## WHAT IS BEING ASKED:
Would you please print exactly the lines that run from the one with "Web page text" to the last line of the data, both included, without any pictures?

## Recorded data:
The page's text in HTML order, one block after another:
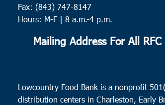
Fax: (843) 747-8147
Hours: M-F | 8 a.m.-4 p.m.
Mailing Address For All
Lowcountry Food Bank is a nonprofit
distribution centers in Charleston, Early
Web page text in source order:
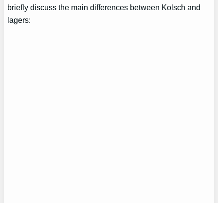
briefly discuss the main differences between Kolsch and
lagers:
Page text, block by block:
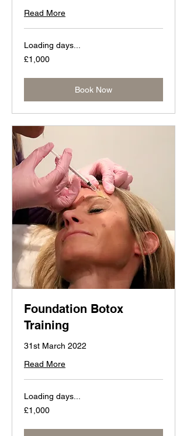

## RESPONSE:
Web page text in source order:
briefly discuss the main differences between Kolsch and
lagers:
Page text, block by block:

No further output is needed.